One of my favorite games from back in the 1980s was Telengard, a sort of graphic roguelike which I played A LOT on my Commodore 64. There are a few ports and remakes available now, but while I found a few that could be played online, I didn’t find any which I could successfully install on the ThinkPad. No big deal; there are ways to get around this, including porting the Commodore BASIC source code to Javascript and having it run in the browser. It wouldn’t take long; anything that could run on a C64 is miniscule compared to even the most rudimentary of games available now.
But my research turned up one interesting bit of trivia: Back in 2005 someone released an updated version of Telengard, which I had downloaded and played once upon a time. That person was Travis Baldree, who wrote the absolutely wonderful book Legends and Lattes. Baldree is one of the developers of Torchlight, also one of my favorite games, and one which I played A LOT back around 2012 – 2015.
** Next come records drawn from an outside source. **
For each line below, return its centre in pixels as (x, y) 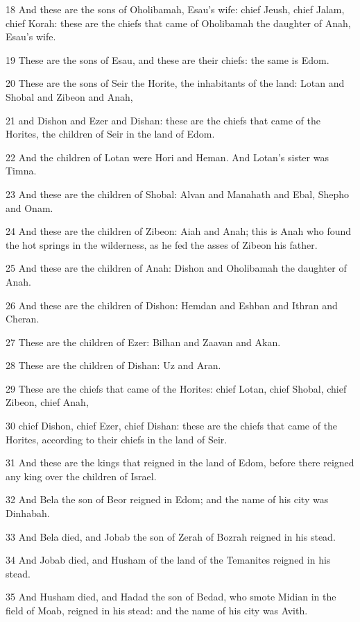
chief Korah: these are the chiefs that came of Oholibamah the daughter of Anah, (178, 23)
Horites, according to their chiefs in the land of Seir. (117, 439)
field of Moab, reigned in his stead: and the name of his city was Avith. (157, 610)
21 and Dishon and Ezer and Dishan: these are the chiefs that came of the (163, 120)
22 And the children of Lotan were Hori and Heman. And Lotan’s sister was (167, 157)
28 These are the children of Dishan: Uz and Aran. (113, 365)
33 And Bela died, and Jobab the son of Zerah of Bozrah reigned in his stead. (171, 536)
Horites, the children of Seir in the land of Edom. (110, 134)
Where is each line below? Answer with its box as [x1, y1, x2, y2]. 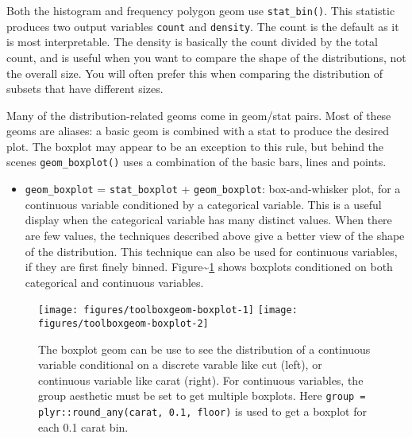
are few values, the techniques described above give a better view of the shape [25, 227, 405, 243]
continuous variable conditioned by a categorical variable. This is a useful [25, 196, 382, 212]
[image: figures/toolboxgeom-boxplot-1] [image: [38, 304, 298, 316]
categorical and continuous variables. [25, 273, 204, 290]
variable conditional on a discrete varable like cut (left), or [38, 356, 322, 373]
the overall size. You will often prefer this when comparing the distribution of [6, 64, 383, 81]
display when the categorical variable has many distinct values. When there [25, 211, 392, 228]
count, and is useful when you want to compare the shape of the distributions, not [6, 48, 406, 65]
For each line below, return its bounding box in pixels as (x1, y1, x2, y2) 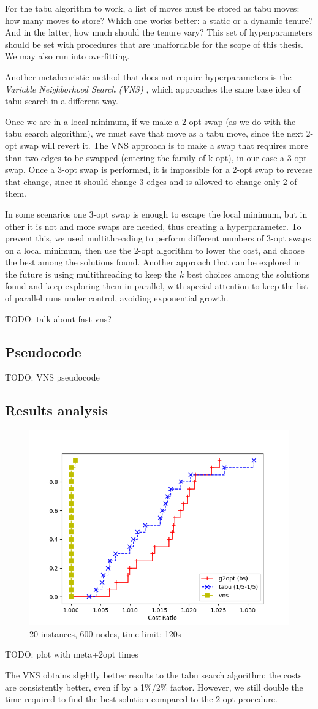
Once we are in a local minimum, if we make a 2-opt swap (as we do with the (5, 115, 296, 127)
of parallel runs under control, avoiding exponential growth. (5, 292, 229, 305)
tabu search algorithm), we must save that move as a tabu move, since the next (5, 127, 303, 140)
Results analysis (5, 401, 108, 420)
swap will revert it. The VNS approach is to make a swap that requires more (20, 138, 308, 151)
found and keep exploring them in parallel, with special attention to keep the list (5, 279, 308, 292)
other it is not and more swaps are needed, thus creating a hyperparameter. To (5, 219, 301, 232)
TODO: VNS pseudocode (5, 371, 100, 384)
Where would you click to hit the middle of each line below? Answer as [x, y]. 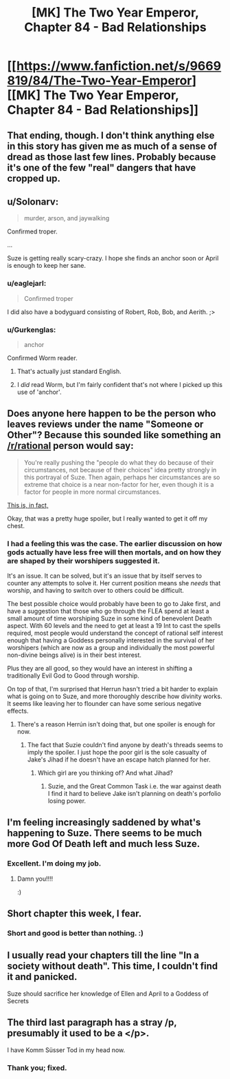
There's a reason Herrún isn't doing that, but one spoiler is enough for [116, 724]
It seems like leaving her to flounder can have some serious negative [104, 704]
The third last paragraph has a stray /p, [92, 1023]
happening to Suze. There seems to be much [105, 834]
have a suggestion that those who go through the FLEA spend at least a [108, 611]
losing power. [67, 801]
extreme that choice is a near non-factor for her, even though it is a [119, 484]
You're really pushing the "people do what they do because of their [119, 462]
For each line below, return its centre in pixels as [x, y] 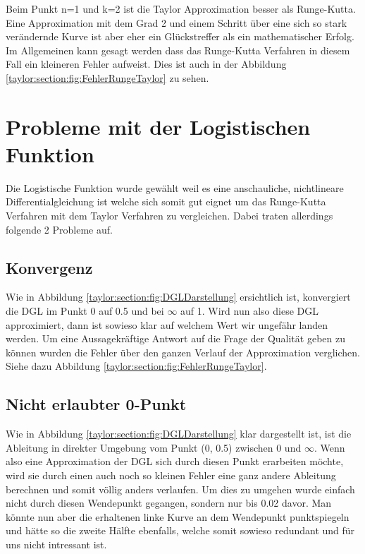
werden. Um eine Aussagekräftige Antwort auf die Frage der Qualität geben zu [175, 338]
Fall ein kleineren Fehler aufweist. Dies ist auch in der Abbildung [146, 64]
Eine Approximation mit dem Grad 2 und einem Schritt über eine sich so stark [177, 22]
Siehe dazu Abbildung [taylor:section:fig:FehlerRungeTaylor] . [136, 366]
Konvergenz [49, 267]
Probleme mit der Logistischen [158, 126]
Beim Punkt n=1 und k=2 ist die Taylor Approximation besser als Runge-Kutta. [181, 8]
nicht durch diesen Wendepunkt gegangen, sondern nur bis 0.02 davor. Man [169, 503]
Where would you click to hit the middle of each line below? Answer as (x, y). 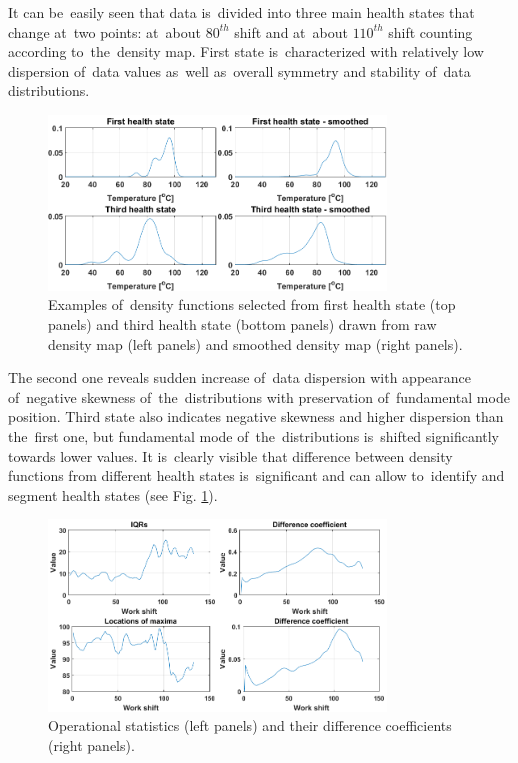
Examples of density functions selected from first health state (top (252, 304)
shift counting (430, 31)
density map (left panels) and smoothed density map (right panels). (255, 343)
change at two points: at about (104, 31)
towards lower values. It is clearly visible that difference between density (230, 455)
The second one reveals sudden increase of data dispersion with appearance (239, 377)
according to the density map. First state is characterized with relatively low (246, 51)
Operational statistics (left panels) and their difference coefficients (250, 725)
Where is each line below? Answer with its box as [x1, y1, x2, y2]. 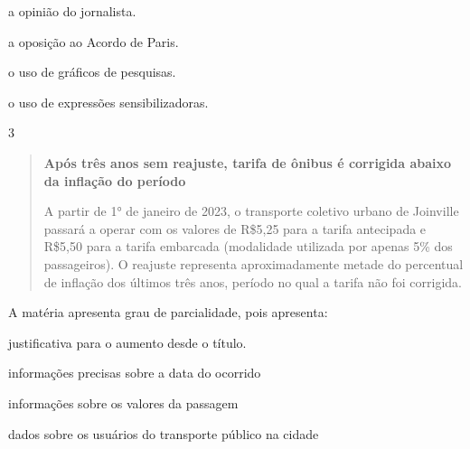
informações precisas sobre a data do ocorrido [8, 363, 261, 382]
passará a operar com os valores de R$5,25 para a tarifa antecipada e [43, 219, 427, 238]
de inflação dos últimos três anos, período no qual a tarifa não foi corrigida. [43, 272, 462, 291]
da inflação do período [43, 171, 186, 190]
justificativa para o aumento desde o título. [8, 332, 247, 351]
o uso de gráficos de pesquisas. [8, 62, 176, 81]
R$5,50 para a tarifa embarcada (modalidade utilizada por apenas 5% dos [43, 237, 453, 256]
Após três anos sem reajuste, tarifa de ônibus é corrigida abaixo [43, 153, 452, 172]
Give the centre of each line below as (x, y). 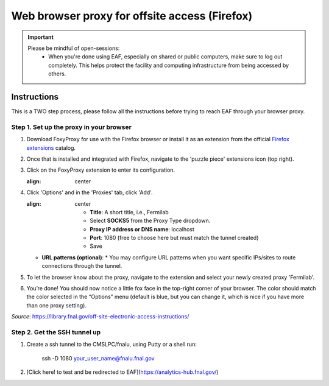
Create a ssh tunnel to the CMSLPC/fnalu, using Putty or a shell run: (112, 345)
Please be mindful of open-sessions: (74, 48)
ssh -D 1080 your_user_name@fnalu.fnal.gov (98, 358)
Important (41, 37)
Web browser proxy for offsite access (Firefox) (132, 16)
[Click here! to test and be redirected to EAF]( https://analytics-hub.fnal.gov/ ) (122, 372)
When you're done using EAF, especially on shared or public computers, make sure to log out (165, 57)
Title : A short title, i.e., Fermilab (129, 212)
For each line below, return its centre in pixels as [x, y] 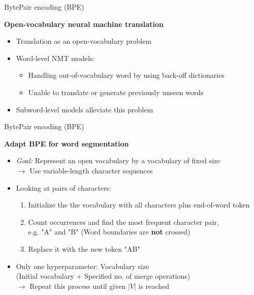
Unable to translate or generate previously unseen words [116, 92]
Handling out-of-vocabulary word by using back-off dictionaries [126, 75]
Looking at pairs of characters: [63, 187]
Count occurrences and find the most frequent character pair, [123, 222]
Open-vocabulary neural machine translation [84, 24]
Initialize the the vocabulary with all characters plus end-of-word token [139, 205]
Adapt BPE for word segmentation [67, 143]
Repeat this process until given [78, 286]
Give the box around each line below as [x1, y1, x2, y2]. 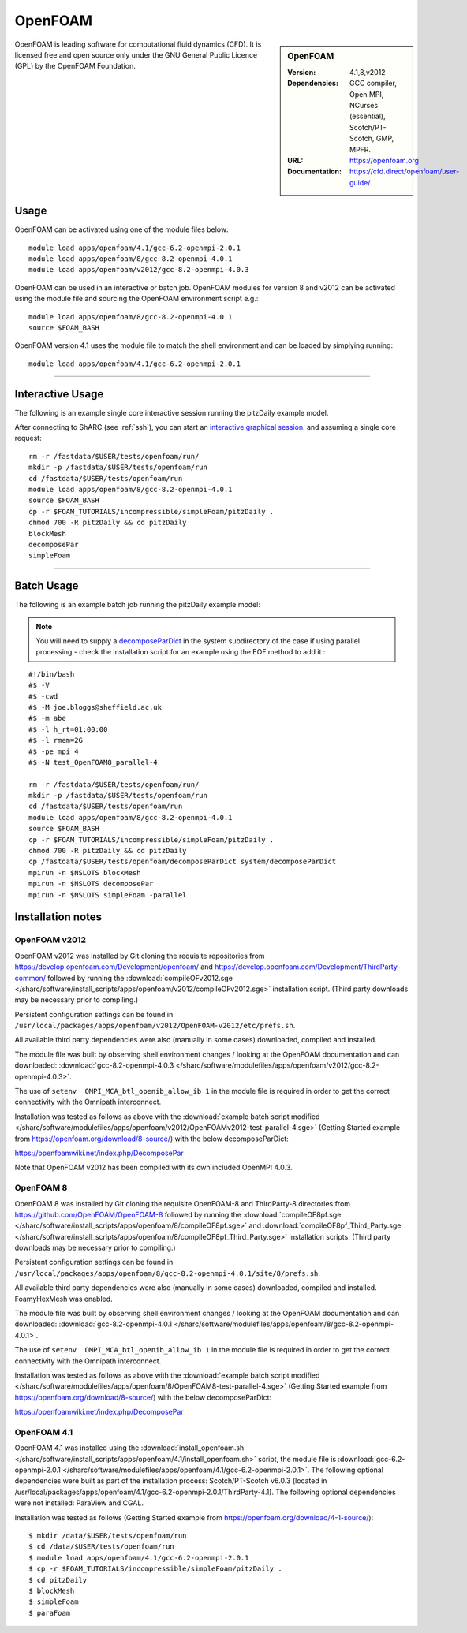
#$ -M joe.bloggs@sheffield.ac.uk [28, 703, 162, 711]
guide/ [349, 177, 371, 187]
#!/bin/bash [28, 669, 75, 678]
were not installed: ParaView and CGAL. [14, 1498, 144, 1508]
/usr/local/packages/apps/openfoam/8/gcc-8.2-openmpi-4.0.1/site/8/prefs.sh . [14, 1268, 321, 1277]
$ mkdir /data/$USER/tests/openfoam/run [28, 1531, 187, 1541]
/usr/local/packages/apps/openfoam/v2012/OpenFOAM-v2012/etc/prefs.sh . [14, 1021, 296, 1031]
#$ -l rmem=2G [28, 736, 83, 745]
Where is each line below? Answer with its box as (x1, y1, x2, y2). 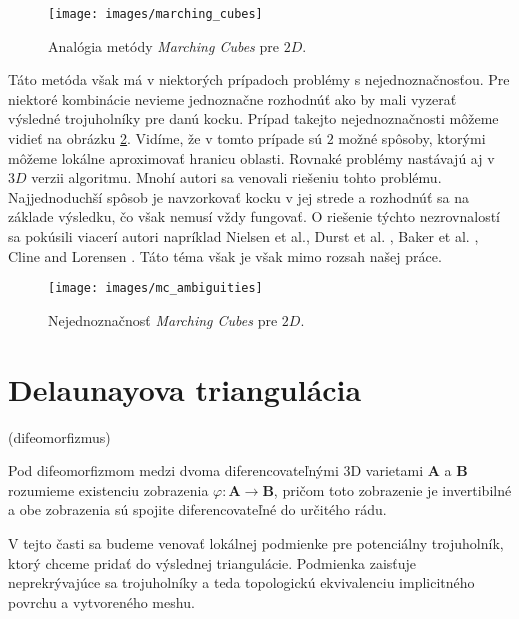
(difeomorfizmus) (8, 426, 111, 447)
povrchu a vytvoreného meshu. (8, 591, 195, 612)
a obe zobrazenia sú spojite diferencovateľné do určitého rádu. (8, 499, 387, 520)
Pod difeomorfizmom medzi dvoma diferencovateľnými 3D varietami (8, 460, 424, 481)
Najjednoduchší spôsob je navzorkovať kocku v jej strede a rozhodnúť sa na (8, 186, 469, 207)
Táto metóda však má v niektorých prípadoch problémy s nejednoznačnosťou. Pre (8, 69, 510, 90)
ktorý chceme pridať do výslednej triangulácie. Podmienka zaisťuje (8, 552, 417, 573)
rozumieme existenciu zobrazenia (8, 479, 209, 500)
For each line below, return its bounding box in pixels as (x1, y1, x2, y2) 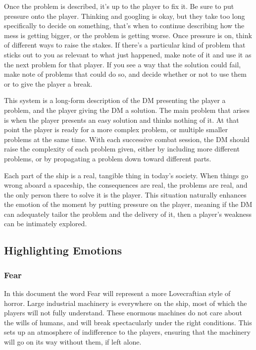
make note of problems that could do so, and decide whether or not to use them (4, 69, 247, 79)
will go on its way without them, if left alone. (4, 337, 142, 347)
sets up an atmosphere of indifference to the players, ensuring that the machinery (4, 327, 251, 337)
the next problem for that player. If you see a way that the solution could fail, (4, 59, 241, 69)
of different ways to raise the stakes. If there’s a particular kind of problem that (4, 40, 246, 50)
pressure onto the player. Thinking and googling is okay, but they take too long (4, 10, 245, 21)
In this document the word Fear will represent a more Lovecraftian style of (4, 288, 231, 299)
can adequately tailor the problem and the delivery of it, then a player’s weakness (4, 208, 252, 219)
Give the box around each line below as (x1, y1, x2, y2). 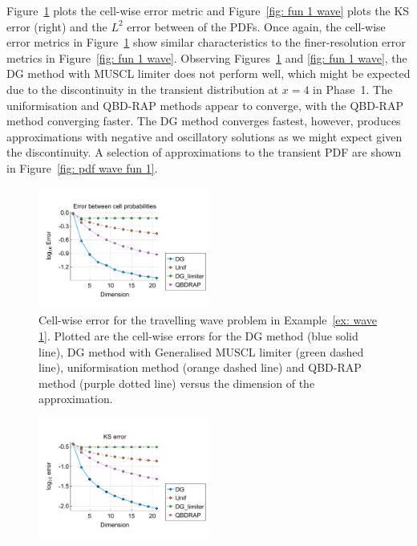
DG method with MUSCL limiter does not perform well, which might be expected (6, 65, 411, 82)
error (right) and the (6, 18, 107, 35)
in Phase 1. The (313, 80, 393, 97)
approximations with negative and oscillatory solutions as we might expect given (6, 128, 403, 145)
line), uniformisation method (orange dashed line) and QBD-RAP (38, 359, 362, 376)
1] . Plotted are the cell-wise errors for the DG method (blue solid (38, 328, 358, 344)
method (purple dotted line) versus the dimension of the (38, 374, 315, 391)
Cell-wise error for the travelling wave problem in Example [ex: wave (38, 312, 378, 328)
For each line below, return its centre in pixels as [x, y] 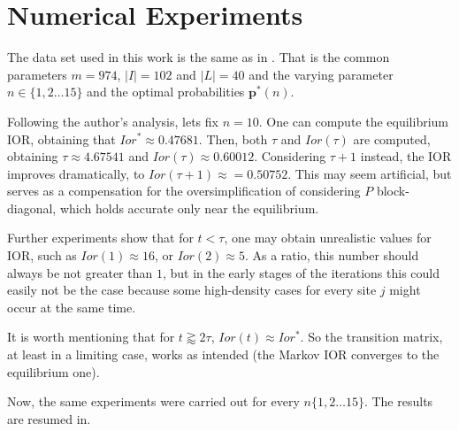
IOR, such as [42, 255]
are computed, [392, 139]
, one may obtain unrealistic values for [328, 238]
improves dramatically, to [76, 173]
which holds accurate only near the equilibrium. [189, 208]
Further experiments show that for [100, 238]
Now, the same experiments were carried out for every [153, 401]
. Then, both [233, 139]
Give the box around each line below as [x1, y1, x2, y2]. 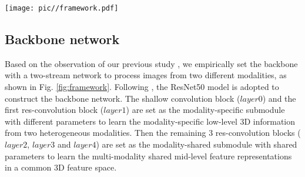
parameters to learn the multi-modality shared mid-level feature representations [5, 149, 292, 162]
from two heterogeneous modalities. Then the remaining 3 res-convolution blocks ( [5, 126, 301, 139]
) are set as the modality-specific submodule [126, 103, 285, 116]
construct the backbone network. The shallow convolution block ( [5, 92, 240, 104]
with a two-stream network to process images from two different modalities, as [5, 69, 287, 81]
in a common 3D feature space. [5, 161, 117, 173]
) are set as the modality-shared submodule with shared [96, 138, 297, 151]
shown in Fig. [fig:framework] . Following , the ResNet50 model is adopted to [5, 81, 279, 93]
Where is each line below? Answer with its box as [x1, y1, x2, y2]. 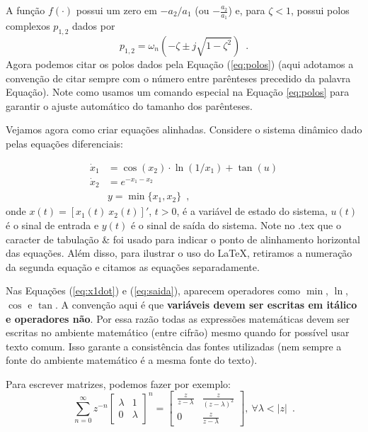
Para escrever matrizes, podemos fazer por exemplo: [6, 376, 231, 391]
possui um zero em [76, 3, 157, 17]
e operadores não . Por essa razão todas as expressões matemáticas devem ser [6, 311, 350, 326]
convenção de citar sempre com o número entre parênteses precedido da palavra [6, 70, 351, 85]
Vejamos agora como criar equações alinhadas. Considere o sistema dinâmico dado [6, 122, 362, 137]
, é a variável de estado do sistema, [176, 204, 328, 218]
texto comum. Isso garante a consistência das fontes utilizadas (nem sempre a [6, 338, 342, 353]
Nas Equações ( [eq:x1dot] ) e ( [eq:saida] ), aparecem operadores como [6, 283, 301, 298]
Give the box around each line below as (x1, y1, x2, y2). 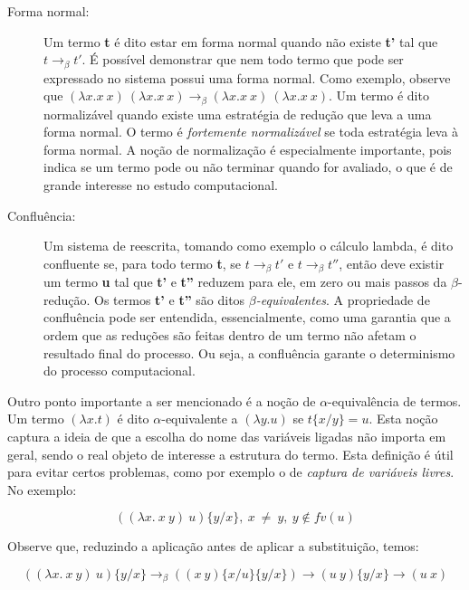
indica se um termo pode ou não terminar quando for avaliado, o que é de (43, 157, 453, 176)
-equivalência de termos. (328, 391, 462, 410)
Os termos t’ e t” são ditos (94, 290, 245, 309)
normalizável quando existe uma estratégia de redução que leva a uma (43, 104, 432, 123)
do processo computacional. (43, 361, 196, 380)
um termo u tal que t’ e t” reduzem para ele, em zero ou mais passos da (43, 272, 447, 291)
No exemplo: (7, 480, 77, 499)
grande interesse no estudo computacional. (43, 176, 278, 195)
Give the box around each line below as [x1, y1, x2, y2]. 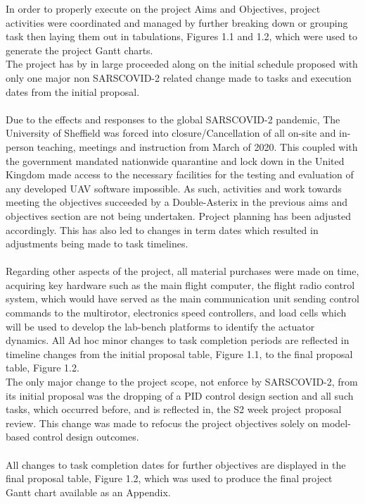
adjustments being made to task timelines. [6, 236, 188, 251]
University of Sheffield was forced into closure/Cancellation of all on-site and [6, 125, 336, 140]
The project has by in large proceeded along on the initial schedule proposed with [6, 56, 358, 71]
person [6, 139, 34, 154]
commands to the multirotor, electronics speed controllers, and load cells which [6, 305, 347, 320]
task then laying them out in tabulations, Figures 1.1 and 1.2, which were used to [6, 29, 357, 44]
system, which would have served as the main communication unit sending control [6, 291, 359, 306]
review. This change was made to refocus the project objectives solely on [6, 415, 319, 430]

Another week with little writing, though I do have a plan to start some deep worldbuilding for the rewrite of my 2022 NaNoWriMo project Cacophonous. Just too much noise in the world right now.
I’ve been a fan of John Zorn since I first heard his album The Gift while sitting in Common Ground Coffee House in the early 2000s. “Baphomet” is a single track and also an album, prog rock by way of avant-garde jazz, and a fantastic listen. I think the theme music for writing Cacophonous, when I finally get around to it, will be Zorn’s oeuvre, mixed and randomized and on heavy rotation.
Another super-busy week. The only time I had to myself was on the walk to and from work on Monday and Wednesday. That’s when I took this photo of the entrance to the Keeler building on Fountain Street.
Reading
I am close to done with Babel by R.F. Kuang, and loving every page of it.